The question has been asked of me many times. I have asked me many times. Here in Thailand there is opportunity to ordain again. But here in Thailand I do not think so.
In case you did not know, I was ordained as a novice 10 years ago. I lived in a Thai temple in Arizona for a little over 4 months. I lived there with 3 Thai monks, two who were bilingual. I was a bull in a china shop but I was serious and dedicated. I had planned to stay longer but some events required my attention and I could not do so as a monastic.
Monks live by very strict rules. 227 rules actually. They affect every area of life, dress, eating, grooming, traveling, socializing and much more. As I am in Thailand for my first time if I were to ordain, I would be limiting my ability to travel around. New monks are generally required to be in the company of a senior monk. They rarely can travel at night. They cannot go to entertainment venues, such as a Muy Thai match (Thai martial art)
As it is, I am very connected to the things that matter most to me about being a monk. I am with them constantly learning more and more about the history and ceremonies and teachings of the Buddha. My constant companions are monks who are all in university and are preparing to graduate. Each one has been in the monastic life for at least 10 years, starting when they were as young as 12 as novices.

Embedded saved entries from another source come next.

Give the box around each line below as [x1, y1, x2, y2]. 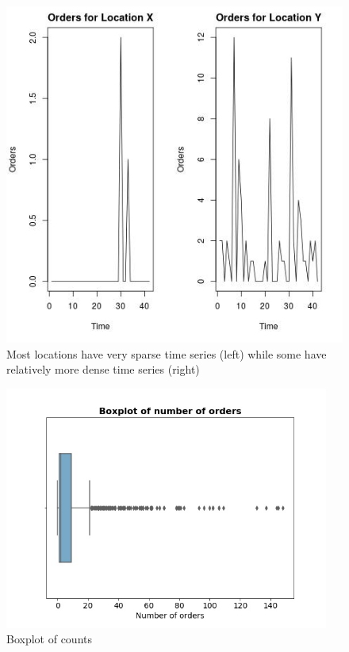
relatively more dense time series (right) [6, 361, 200, 378]
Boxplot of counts [6, 631, 92, 647]
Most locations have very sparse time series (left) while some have [6, 345, 327, 362]
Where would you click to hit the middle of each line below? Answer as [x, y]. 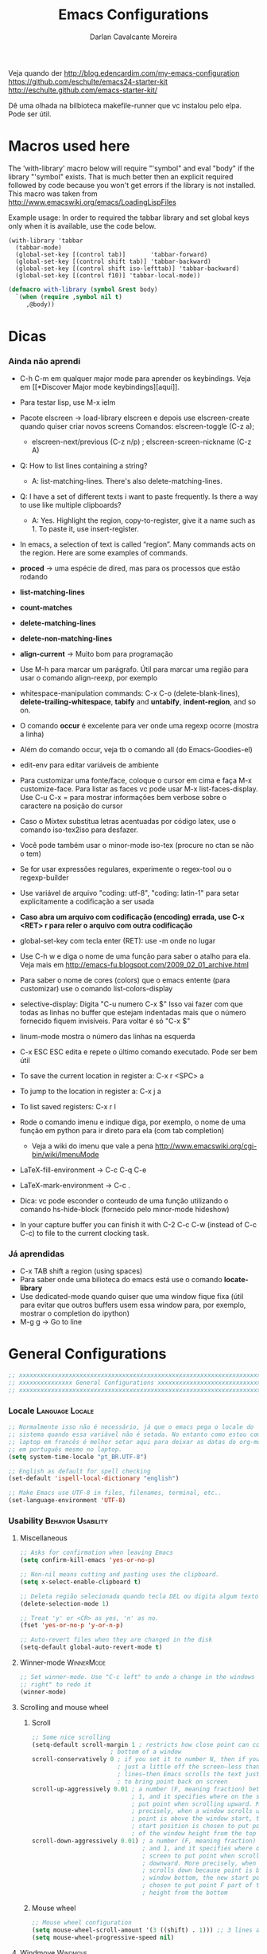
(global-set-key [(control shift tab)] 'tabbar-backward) [114, 261]
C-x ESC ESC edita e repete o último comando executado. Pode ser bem [139, 1052]
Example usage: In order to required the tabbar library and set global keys [129, 218]
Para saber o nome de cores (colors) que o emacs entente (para [125, 980]
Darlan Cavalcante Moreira [133, 37]
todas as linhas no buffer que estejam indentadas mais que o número [133, 1012]
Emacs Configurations [133, 15]
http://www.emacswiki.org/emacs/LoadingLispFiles [92, 202]
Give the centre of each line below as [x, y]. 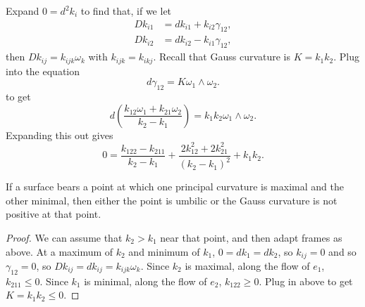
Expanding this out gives [60, 135]
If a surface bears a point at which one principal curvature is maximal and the [175, 187]
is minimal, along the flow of [146, 281]
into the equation [43, 71]
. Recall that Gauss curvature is [222, 57]
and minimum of [164, 251]
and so [342, 251]
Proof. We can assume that [64, 237]

Traveling and eating together I am constantly asking them questions. And they are practicing their English so they are forcing me to think about how I explain many things including English slang. Sometimes we have to resort to an Internet translator.
The monks are also teaching me some basic Thai words, and how to get around and how to integrate into a monastic community as a lay-person (non-monk). They are telling me stories about their countries of origin, Myanmar and Laos.

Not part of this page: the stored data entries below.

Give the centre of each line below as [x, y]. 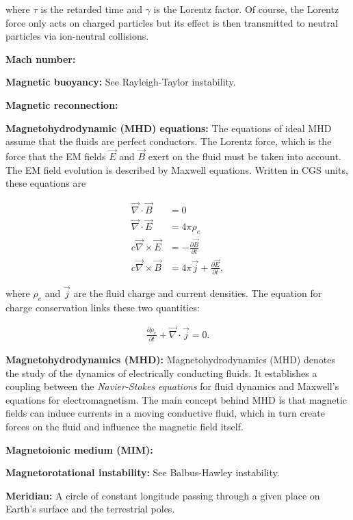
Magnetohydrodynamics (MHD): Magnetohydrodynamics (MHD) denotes [170, 360]
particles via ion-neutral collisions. [77, 36]
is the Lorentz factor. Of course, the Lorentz [246, 9]
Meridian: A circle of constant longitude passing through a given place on [163, 495]
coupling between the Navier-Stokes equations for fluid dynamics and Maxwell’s [172, 386]
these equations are [46, 183]
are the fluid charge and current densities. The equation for [198, 293]
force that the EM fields [56, 156]
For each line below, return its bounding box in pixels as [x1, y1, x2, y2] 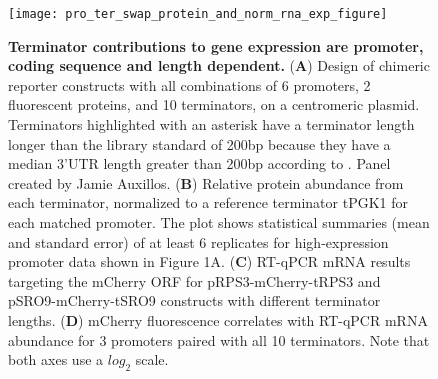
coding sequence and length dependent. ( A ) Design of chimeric [8, 55, 430, 76]
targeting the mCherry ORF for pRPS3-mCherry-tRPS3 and [8, 270, 381, 291]
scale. [135, 349, 169, 370]
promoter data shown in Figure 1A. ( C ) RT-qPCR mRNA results [8, 251, 411, 272]
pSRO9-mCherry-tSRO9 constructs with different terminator [8, 290, 381, 311]
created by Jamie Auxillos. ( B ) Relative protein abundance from [8, 172, 404, 193]
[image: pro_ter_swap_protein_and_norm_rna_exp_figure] [8, 7, 388, 21]
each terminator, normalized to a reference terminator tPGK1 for [8, 192, 408, 213]

As part of the monastic community, I arise at 4.45 AM or earlier so I will chant the morning chants with them. I help clean the temple grounds and then go out on the alms rounds with them. I know the difficulties I would face were I to try walking barefoot for 2 miles everyday to collect alms/food. I usually have morning meals with the monks. Their last meal must be completed by mid-day. But unlike them, I can leave the temple in the late afternoon and get something more to eat. But of course I too must be in bed early to rest up for the next morning. So what would I benefit from ordination. Probably ego. As a lay-person I am essentially an attendant to the monks until the completion of the lunch meal. Then we often go out touring in the afternoon or helping me with errands like immigration.
If I travel Thailand as a monk I will be presented with the difficulty of eating my meal before noon. We have had to cut short some morning touring to eat and sometimes they just pass on the meal because it got too late, which would make me crazy. They cannot wear sunglasses or play musical instruments. Their robes are well-suited for most days but quite another matter in very hot or very cold weather. Monks generally hang their robes out around the temple to dry. I go to a laundry service because underpants should not be part of a temple clothes-dry line.
The monks wear sandals or flip flops when walking after alms. They have walked many miles with me that way. I am quite spoiled podiatrically speaking, and suffer if I do not have my vibram soled shoes when walking on hard surfaces.
In addition, while I am proficient at certain Pali chanting, I do not have it memorized, I am also not conversant with many additional chants used by the monks for specific moments. There is the blessing given on the alms round many times but sadly I do not have any skill in chanting it……yet. Pali is considered the language of the Buddha and was used to teach the Buddha’s lessons to his listeners. From Britannica “Pāli language, classical and liturgical language of the Theravāda Buddhist canon, a Middle Indo-Aryan language of north Indian origin. On the whole, Pāli seems closely related to the Old Indo-Aryan Vedic and Sanskrit dialects but is apparently not directly descended from either of these.”
So the truth is, at least for now, I have many of the benefits of being a monk but not the limitations. As a first time visitor to Asia, I think it is best for all that I not ordain again. Perhaps my next visit.